2
votes

I am tring to run the spark streaming example : Directkafkawordcount.scala

To create jar I am using "build.sbt" with plugin:

     name := "Kafka Direct"

version := "1.0"

scalaVersion := "2.11.6"

libraryDependencies ++= Seq ("org.apache.spark" % "spark-streaming-kafka-0-8_2.11" % "2.1.0",
"org.apache.spark" % "spark-streaming_2.11" % "2.1.0",
"org.apache.spark" % "spark-core_2.11" % "2.1.0"  exclude("com.esotericsoftware.minlog", "minlog")
)
resolvers ++= Seq(
    "Maven Central" at "https://repo1.maven.org/maven2/"
)



 mergeStrategy in assembly := {
  case m if m.toLowerCase.endsWith("manifest.mf")          =>     MergeStrategy.discard
  case m if m.toLowerCase.matches("meta-inf.*\\.sf$")      =>     MergeStrategy.discard
  case "log4j.properties"                                  =>     MergeStrategy.discard
  case m if m.toLowerCase.startsWith("meta-inf/services/") =>     MergeStrategy.filterDistinctLines
  case "reference.conf"                                    =>     MergeStrategy.concat
  case _                                                   =>     MergeStrategy.first
  case PathList(ps @ _*) if ps.last endsWith "pom.properties" =>  MergeStrategy.discard
  case x => val oldStrategy = (assemblyMergeStrategy in assembly).value
  oldStrategy(x)
}

"sbt package" is successful but when I want to submit with from target/scala-2.11/classes directory: "spark-submit --class org.apache.spark.examples.streaming.DirectKafkaWordCount --master local[2] /home/hadoop/DirectKafkaProject/target/scala-2.11/kafka-direct_2.11-1.0.jar localhost:9092 xyz123"

it give me this error:

Caused by: java.lang.ClassNotFoundException: org.apache.spark.streaming.kafka.KafkaUtils$ at java.net.URLClassLoader$1.run(URLClassLoader.java:366)

I already set SPARK_CLASSPATH and SPARK_LOCAL_IP. I already try with -jars option but it is asking for another .jar file and it keep asking for other .jar files. I had done every thing what every this site suggested but I am no able to solve my problem.

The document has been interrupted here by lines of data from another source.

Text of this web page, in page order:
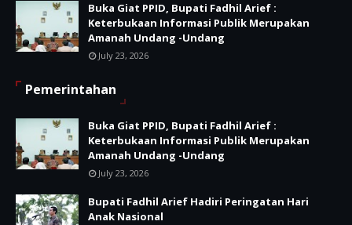
Buka Giat PPID, Bupati Fadhil Arief :
Keterbukaan Informasi Publik Merupakan
Amanah Undang -Undang
July 23, 2026
Pemerintahan
Buka Giat PPID, Bupati Fadhil Arief :
Keterbukaan Informasi Publik Merupakan
Amanah Undang -Undang
July 23, 2026
Bupati Fadhil Arief Hadiri Peringatan Hari
Anak Nasional
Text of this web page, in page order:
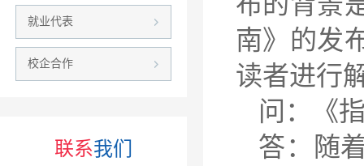
就业代表
校企合作
联系我们
南》的发
读者进行
问：《
答：随
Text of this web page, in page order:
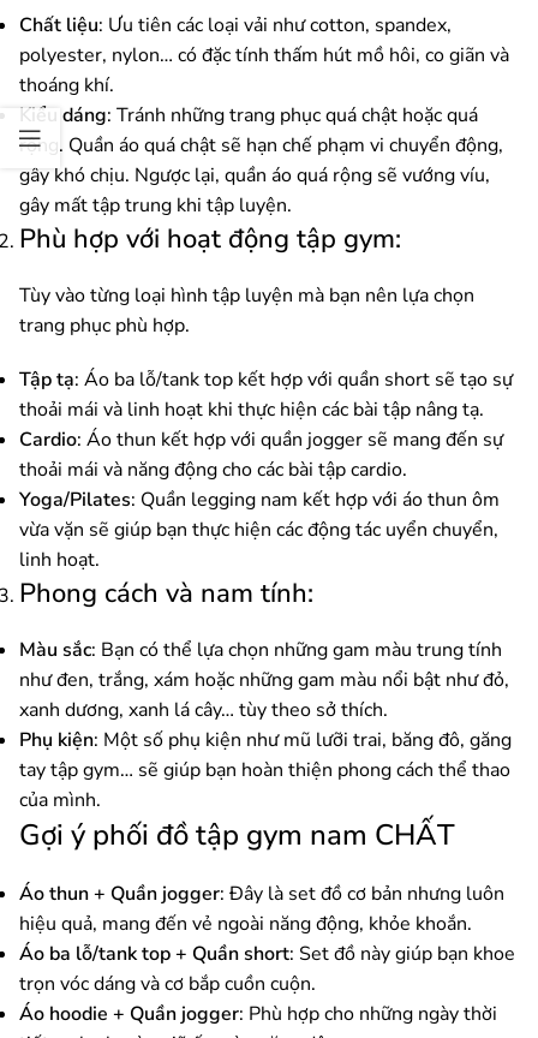
Chất liệu: Ưu tiên các loại vải như cotton, spandex,
polyester, nylon… có đặc tính thấm hút mồ hôi, co giãn và
thoáng khí.
Kiểu dáng: Tránh những trang phục quá chật hoặc quá
rộng. Quần áo quá chật sẽ hạn chế phạm vi chuyển động,
gây khó chịu. Ngược lại, quần áo quá rộng sẽ vướng víu,
gây mất tập trung khi tập luyện.
Phù hợp với hoạt động tập gym:
Tùy vào từng loại hình tập luyện mà bạn nên lựa chọn
trang phục phù hợp.
Tập tạ: Áo ba lỗ/tank top kết hợp với quần short sẽ tạo sự
thoải mái và linh hoạt khi thực hiện các bài tập nâng tạ.
Cardio: Áo thun kết hợp với quần jogger sẽ mang đến sự
thoải mái và năng động cho các bài tập cardio.
Yoga/Pilates: Quần legging nam kết hợp với áo thun ôm
vừa vặn sẽ giúp bạn thực hiện các động tác uyển chuyển,
linh hoạt.
Phong cách và nam tính:
Màu sắc: Bạn có thể lựa chọn những gam màu trung tính
như đen, trắng, xám hoặc những gam màu nổi bật như đỏ,
xanh dương, xanh lá cây… tùy theo sở thích.
Phụ kiện: Một số phụ kiện như mũ lưỡi trai, băng đô, găng
tay tập gym… sẽ giúp bạn hoàn thiện phong cách thể thao
của mình.
Gợi ý phối đồ tập gym nam CHẤT
Áo thun + Quần jogger: Đây là set đồ cơ bản nhưng luôn
hiệu quả, mang đến vẻ ngoài năng động, khỏe khoắn.
Áo ba lỗ/tank top + Quần short: Set đồ này giúp bạn khoe
trọn vóc dáng và cơ bắp cuồn cuộn.
Áo hoodie + Quần jogger: Phù hợp cho những ngày thời

Scala version: 2.11.6 spark version: 2.1.0 kafka version: 2.11-0.10.2.0 .

Please help me . Thanks.

2
You need to add Kafka jar, Kafa utils, metrics core jar to spark classpath.ROOT
My spark classpath is set with spark's jars and kafka jar's.Angshusuri
I try with this "spark-submit --class org.apache.spark.examples.streaming.DirectKafkaWordCount --jars /home/hadoop/jars/spark-streaming-kafka-0-8_2.11-2.1.0.jar,/home/hadoop/jars/kafka-clients-0.10.2.0.jar,/home/hadoop/jars/metrics-core-2.2.0.jar,/home/hadoop/jars/kafka_2.11-0.10.2.0.jar --master local[2] /home/hadoop/DirectKafkaProject/target/scala-2.11/kafka-direct_2.11-1.0.jar localhost:9092 MyTest1" . But now it is showing "Exception in thread "main" java.lang.ClassCastException: kafka.cluster.BrokerEndPoint cannot be cast to kafka.cluster.Broker ". So, please help me. Thanks.Angshusuri
but last command showing me "Exception in thread "main" java.lang.ClassCastException: kafka.cluster.BrokerEndPoint cannot be cast to kafka.cluster.Broker" this exception. thanks .Angshusuri
Are you sure that kafka on your machine is up and running? and once try to add spark-kafka-streaming jar to both spark and kafka classpath and try again.ROOT

2 Answers

2
votes

tl;dr sbt assembly and spark-submit

sbt assembly assembles all the dependencies in one single jar file and given you use the external library for Kafka that's what I'd recommend.

And you've got the definition for sbt-assembly plugin in build.sbt already that suggests it's the way to go.


Executing assembled Spark application is using spark-submit command-line application as follows:

bin/spark-submit \
  --class org.apache.spark.examples.streaming.DirectKafkaWordCount \
  --master local[2] \
  target/scala-2.11/StreamKafkaPr‌​og-assembly-1.0.jar localhost:9092 rat123
1
votes

Just in case someone stumbles on this post (like I did). The answer by Jacek is very much correct. For me it still was not working, because the merging strategy is crucial (and I used some examples from the internet). The most simplest form (assuming you only have spark and spark-sql-kafka etc.) that works for me is

assemblyMergeStrategy in assembly := {
  case PathList("org", "apache", "spark", "unused", "UnusedStubClass.class") => MergeStrategy.first
  case x => (assemblyMergeStrategy in assembly).value(x)
}